Word for word, repeat the data that follows. Do not include the pictures.
[[ EXERCISE MATERIAL open ]]
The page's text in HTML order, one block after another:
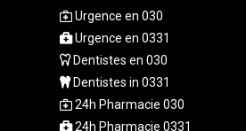
SDG
693.751675
SEK 10.958327
SGD 1.477899
SLE 28.42391
Urgence en 030
Urgence en 0331
Dentistes en 030
Dentistes in 0331
24h Pharmacie 030
24h Pharmacie 0331
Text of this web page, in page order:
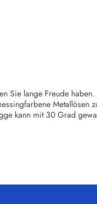
Sie lange Freude
kann mit 30 Grad
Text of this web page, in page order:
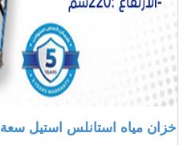
خزان مياه استانلس استيل سعة 2000لتر اسطوانى رأسى
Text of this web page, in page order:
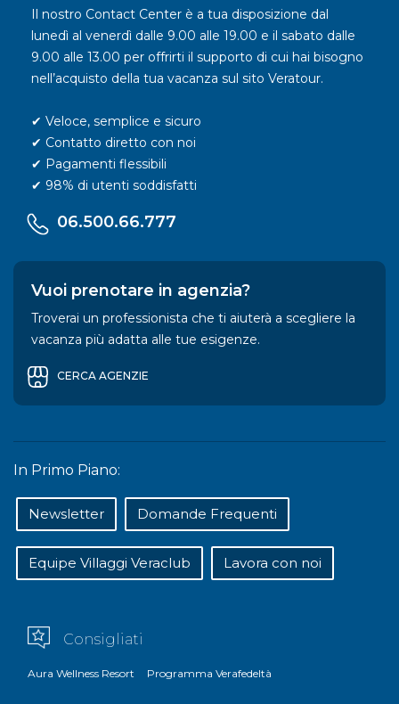
Il nostro Contact Center è a tua disposizione dal
lunedì al venerdì dalle 9.00 alle 19.00 e il sabato dalle
9.00 alle 13.00 per offrirti il supporto di cui hai bisogno
nell’acquisto della tua vacanza sul sito Veratour.
✔ Veloce, semplice e sicuro
✔ Contatto diretto con noi
✔ Pagamenti flessibili
✔ 98% di utenti soddisfatti
06.500.66.777
Vuoi prenotare in agenzia?
Troverai un professionista che ti aiuterà a scegliere la
vacanza più adatta alle tue esigenze.
CERCA AGENZIE
In Primo Piano:
Newsletter Domande Frequenti
Equipe Villaggi Veraclub Lavora con noi
Consigliati
Aura Wellness Resort Programma Verafedeltà
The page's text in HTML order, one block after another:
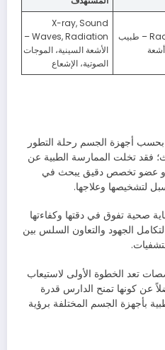
Radiologist – طبيب
X-ray, Sound
Waves, Radiation –
الأشعة السينية، الموجات
الصوتية، الإشعاع
أجهزة الجسم رحلة التطور
فقد تخلت الممارسة الطبية عن
أو عضو تخصص دقيق يبحث في
لتشخيصها وعلاجها.
صحية تفوق في دقتها وكفاءتها
الجهود والتعاون السلس بين
تعد الخطوة الأولى لاستيعاب
عن كونها تمنح الدارس قدرة
بأجهزة الجسم المختلفة برؤية
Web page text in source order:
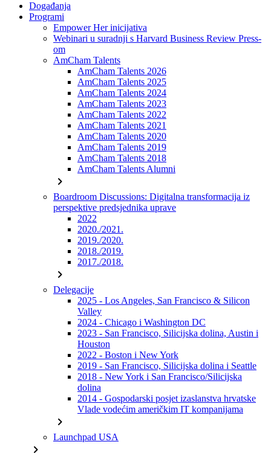
Događanja
Programi
Empower Her inicijativa
Webinari u suradnji s Harvard Business Review Press-
om
AmCham Talents
AmCham Talents 2026
AmCham Talents 2025
AmCham Talents 2024
AmCham Talents 2023
AmCham Talents 2022
AmCham Talents 2021
AmCham Talents 2020
AmCham Talents 2019
AmCham Talents 2018
AmCham Talents Alumni
chevron_right
Boardroom Discussions: Digitalna transformacija iz
perspektive predsjednika uprave
2022
2020./2021.
2019./2020.
2018./2019.
2017./2018.
chevron_right
Delegacije
2025 - Los Angeles, San Francisco & Silicon
Valley
2024 - Chicago i Washington DC
2023 - San Francisco, Silicijska dolina, Austin i
Houston
2022 - Boston i New York
2019 - San Francisco, Silicijska dolina i Seattle
2018 - New York i San Francisco/Silicijska
dolina
2014 - Gospodarski posjet izaslanstva hrvatske
Vlade vodećim američkim IT kompanijama
chevron_right
Launchpad USA
chevron_right
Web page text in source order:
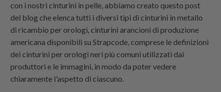
con i nostri cinturini in pelle, abbiamo creato questo post
del blog che elenca tutti i diversi tipi di cinturini in metallo
di ricambio per orologi, cinturini arancioni di produzione
americana disponibili suStrapcode, comprese le definizioni
dei cinturini per orologi neri più comuni utilizzati dai
produttori e le immagini, in modo da poter vedere
chiaramente l'aspetto di ciascuno.
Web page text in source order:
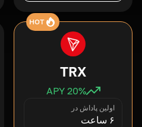
HOT
TRX
20% APY
اولین پاداش در
۶ ساعت
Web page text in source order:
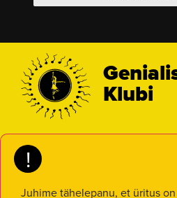
Klubi
!
Juhime tähelepanu, et üritus
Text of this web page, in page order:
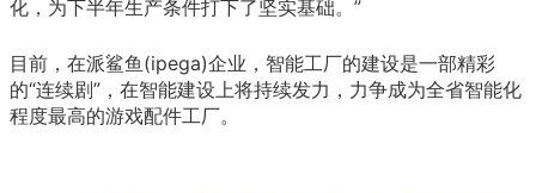
化，为下半年生产条件打下了坚实基础。”
目前，在派鲨鱼(ipega)企业，智能工厂的建设是一部精彩
的“连续剧”，在智能建设上将持续发力，力争成为全省智能化
程度最高的游戏配件工厂。
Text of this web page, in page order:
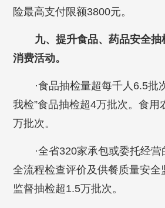
险最高支付限额3800元。
九、提升食品、药品安全
消费活动。
·食品抽检量超每千人6.5批
我检”食品抽检超4万批次。食用
万批次。
·全省320家承包或委托经
全流程检查评价及供餐质量安全
监督抽检超1.5万批次。
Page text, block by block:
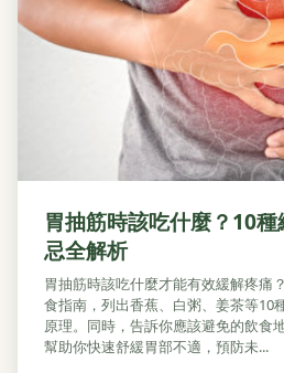
胃抽筋時該吃什麼？10
忌全解析
胃抽筋時該吃什麼才能有效緩解疼痛
食指南，列出香蕉、白粥、姜茶等10
原理。同時，告訴你應該避免的飲食
幫助你快速舒緩胃部不適，預防未...
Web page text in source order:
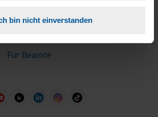
bin nicht einverstanden
Für Azubis
Für Beamte
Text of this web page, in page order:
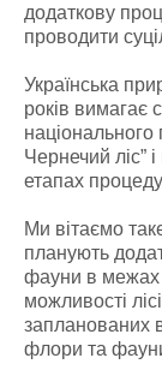
додаткову
проводити
Українська
років вимагає
національного
Чернечий ліс”
етапах
Ми вітаємо
планують
фауни в межах
можливості
запланованих
флори та
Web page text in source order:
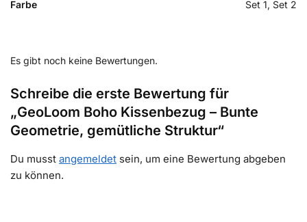
Farbe Set 1, Set 2
Es gibt noch keine Bewertungen.
Schreibe die erste Bewertung für
„GeoLoom Boho Kissenbezug – Bunte
Geometrie, gemütliche Struktur“
Du musst angemeldet sein, um eine Bewertung abgeben
zu können.
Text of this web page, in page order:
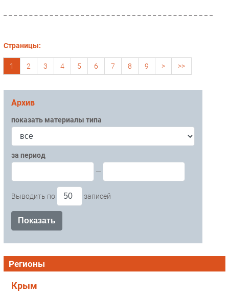
Страницы:
1 2 3 4 5 6 7 8 9 > >>
Архив
показать материалы типа
за период
—
Выводить по записей
Регионы
Крым
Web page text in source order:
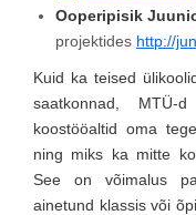
Ooperipisik
projektides http://
Kuid ka teised
saatkonnad,
koostööaltid oma
ning miks ka mitte
See on võimalus
ainetund klassis või
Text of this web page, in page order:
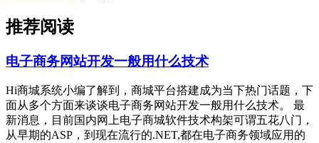
推荐阅读
电子商务网站开发一般用什么技术
Hi商城系统小编了解到，商城平台搭建成为当下热门话题，下
面从多个方面来谈谈电子商务网站开发一般用什么技术。 最
新消息，目前国内网上电子商城软件技术构架可谓五花八门，
从早期的ASP，到现在流行的.NET,都在电子商务领域应用的
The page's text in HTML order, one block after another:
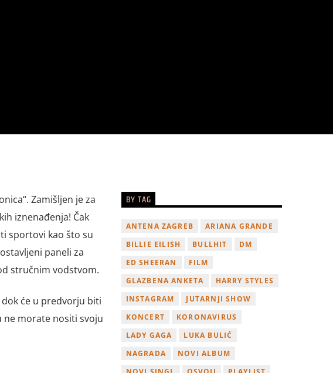
Zamišljen je za
iznenađenja! Čak
sportovi kao što su
paneli za
stručnim vodstvom.
će u predvorju biti
ne morate nositi svoju
BY TAG
ANTENA ZAGREB
ARIANA GRANDE
BILLIE EILISH
BULLHIT
DM
ED SHEERAN
FILM
GLAZBENA ANKETA
HARRY STYLES
INSTAGRAM
JUTARNJI SHOW
KONCERT
KORONAVIRUS
LADY GAGA
LUKA BULIĆ
NAGRADA
NOVI ALBUM
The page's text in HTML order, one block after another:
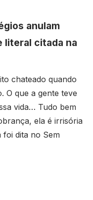
anulam
literal citada na
chateado quando
O que a gente teve
vida… Tudo bem
ela é irrisória
foi dita no Sem
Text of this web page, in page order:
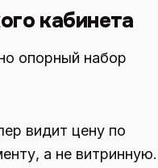
кабинета
опорный набор
видит цену по
а не витринную.
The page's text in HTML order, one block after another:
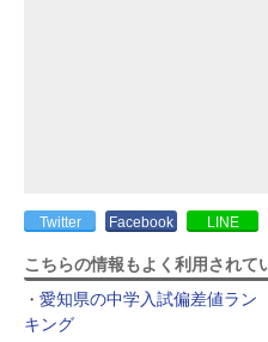
Twitter Facebook LINE
こちらの情報もよく利用されて
愛知県の中学入試偏差値ラン
キング
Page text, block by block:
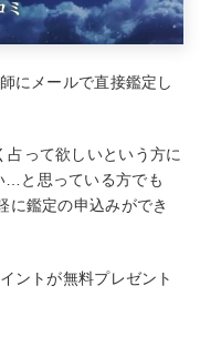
[[ EXERCISE MATERIAL closed ]]
ANSWER TO THIS PROBLEM:
The page's text in HTML order, one block after another:
SDG
693.751675
SEK 10.958327
SGD 1.477899
SLE 28.42391
Urgence en 030
Urgence en 0331
Dentistes en 030
Dentistes in 0331
24h Pharmacie 030
24h Pharmacie 0331
Text of this web page, in page order:
Sie lange Freude
kann mit 30 Grad
Text of this web page, in page order:
خزان مياه استانلس استيل سعة 2000لتر اسطوانى رأسى
Text of this web page, in page order:
Il nostro Contact Center è a tua disposizione dal
lunedì al venerdì dalle 9.00 alle 19.00 e il sabato dalle
9.00 alle 13.00 per offrirti il supporto di cui hai bisogno
nell’acquisto della tua vacanza sul sito Veratour.
✔ Veloce, semplice e sicuro
✔ Contatto diretto con noi
✔ Pagamenti flessibili
✔ 98% di utenti soddisfatti
06.500.66.777
Vuoi prenotare in agenzia?
Troverai un professionista che ti aiuterà a scegliere la
vacanza più adatta alle tue esigenze.
CERCA AGENZIE
In Primo Piano:
Newsletter Domande Frequenti
Equipe Villaggi Veraclub Lavora con noi
Consigliati
Aura Wellness Resort Programma Verafedeltà
The page's text in HTML order, one block after another:
Radiologist – طبيب
X-ray, Sound
Waves, Radiation –
الأشعة السينية، الموجات
الصوتية، الإشعاع
أجهزة الجسم رحلة التطور
فقد تخلت الممارسة الطبية عن
أو عضو تخصص دقيق يبحث في
لتشخيصها وعلاجها.
صحية تفوق في دقتها وكفاءتها
الجهود والتعاون السلس بين
تعد الخطوة الأولى لاستيعاب
عن كونها تمنح الدارس قدرة
بأجهزة الجسم المختلفة برؤية
Web page text in source order:
Događanja
Programi
Empower Her inicijativa
Webinari u suradnji s Harvard Business Review Press-
om
AmCham Talents
AmCham Talents 2026
AmCham Talents 2025
AmCham Talents 2024
AmCham Talents 2023
AmCham Talents 2022
AmCham Talents 2021
AmCham Talents 2020
AmCham Talents 2019
AmCham Talents 2018
AmCham Talents Alumni
chevron_right
Boardroom Discussions: Digitalna transformacija iz
perspektive predsjednika uprave
2022
2020./2021.
2019./2020.
2018./2019.
2017./2018.
chevron_right
Delegacije
2025 - Los Angeles, San Francisco & Silicon
Valley
2024 - Chicago i Washington DC
2023 - San Francisco, Silicijska dolina, Austin i
Houston
2022 - Boston i New York
2019 - San Francisco, Silicijska dolina i Seattle
2018 - New York i San Francisco/Silicijska
dolina
2014 - Gospodarski posjet izaslanstva hrvatske
Vlade vodećim američkim IT kompanijama
chevron_right
Launchpad USA
chevron_right
Web page text in source order:
con i nostri cinturini in pelle, abbiamo creato questo post
del blog che elenca tutti i diversi tipi di cinturini in metallo
di ricambio per orologi, cinturini arancioni di produzione
americana disponibili suStrapcode, comprese le definizioni
dei cinturini per orologi neri più comuni utilizzati dai
produttori e le immagini, in modo da poter vedere
chiaramente l'aspetto di ciascuno.
Web page text in source order:
HOT
TRX
20% APY
اولین پاداش در
۶ ساعت
Web page text in source order:
Klubi
!
Juhime tähelepanu, et üritus
Text of this web page, in page order:
化，为下半年生产条件打下了坚实基础。”
目前，在派鲨鱼(ipega)企业，智能工厂的建设是一部精彩
的“连续剧”，在智能建设上将持续发力，力争成为全省智能化
程度最高的游戏配件工厂。
Text of this web page, in page order:
险最高支付限额3800元。
九、提升食品、药品安全
消费活动。
·食品抽检量超每千人6.5批
我检”食品抽检超4万批次。食用
万批次。
·全省320家承包或委托经
全流程检查评价及供餐质量安全
监督抽检超1.5万批次。
Page text, block by block:
胃抽筋時該吃什麼？10
忌全解析
胃抽筋時該吃什麼才能有效緩解疼痛
食指南，列出香蕉、白粥、姜茶等10
原理。同時，告訴你應該避免的飲食
幫助你快速舒緩胃部不適，預防未...
Web page text in source order:
bin nicht einverstanden
Für Azubis
Für Beamte
Text of this web page, in page order:
додаткову
проводити
Українська
років вимагає
національного
Чернечий ліс”
етапах
Ми вітаємо
планують
фауни в межах
можливості
запланованих
флори та
Web page text in source order:
Farbe Set 1, Set 2
Es gibt noch keine Bewertungen.
Schreibe die erste Bewertung für
„GeoLoom Boho Kissenbezug – Bunte
Geometrie, gemütliche Struktur“
Du musst angemeldet sein, um eine Bewertung abgeben
zu können.
Text of this web page, in page order:
Страницы:
1 2 3 4 5 6 7 8 9 > >>
Архив
показать материалы типа
за период
—
Выводить по записей
Регионы
Крым
Web page text in source order:
Ooperipisik
projektides http://
Kuid ka teised
saatkonnad,
koostööaltid oma
ning miks ka mitte
See on võimalus
ainetund klassis või
Text of this web page, in page order:
推荐阅读
电子商务网站开发一般用什么技术
Hi商城系统小编了解到，商城平台搭建成为当下热门话题，下
面从多个方面来谈谈电子商务网站开发一般用什么技术。 最
新消息，目前国内网上电子商城软件技术构架可谓五花八门，
从早期的ASP，到现在流行的.NET,都在电子商务领域应用的
The page's text in HTML order, one block after another:
Zamišljen je za
iznenađenja! Čak
sportovi kao što su
paneli za
stručnim vodstvom.
će u predvorju biti
ne morate nositi svoju
BY TAG
ANTENA ZAGREB
ARIANA GRANDE
BILLIE EILISH
BULLHIT
DM
ED SHEERAN
FILM
GLAZBENA ANKETA
HARRY STYLES
INSTAGRAM
JUTARNJI SHOW
KONCERT
KORONAVIRUS
LADY GAGA
LUKA BULIĆ
NAGRADA
NOVI ALBUM
The page's text in HTML order, one block after another:
anulam
literal citada na
chateado quando
O que a gente teve
vida… Tudo bem
ela é irrisória
foi dita no Sem
Text of this web page, in page order:
кабинета
опорный набор
видит цену по
а не витринную.
The page's text in HTML order, one block after another:
Twitter Facebook LINE
こちらの情報もよく利用されて
愛知県の中学入試偏差値ラン
キング
Page text, block by block:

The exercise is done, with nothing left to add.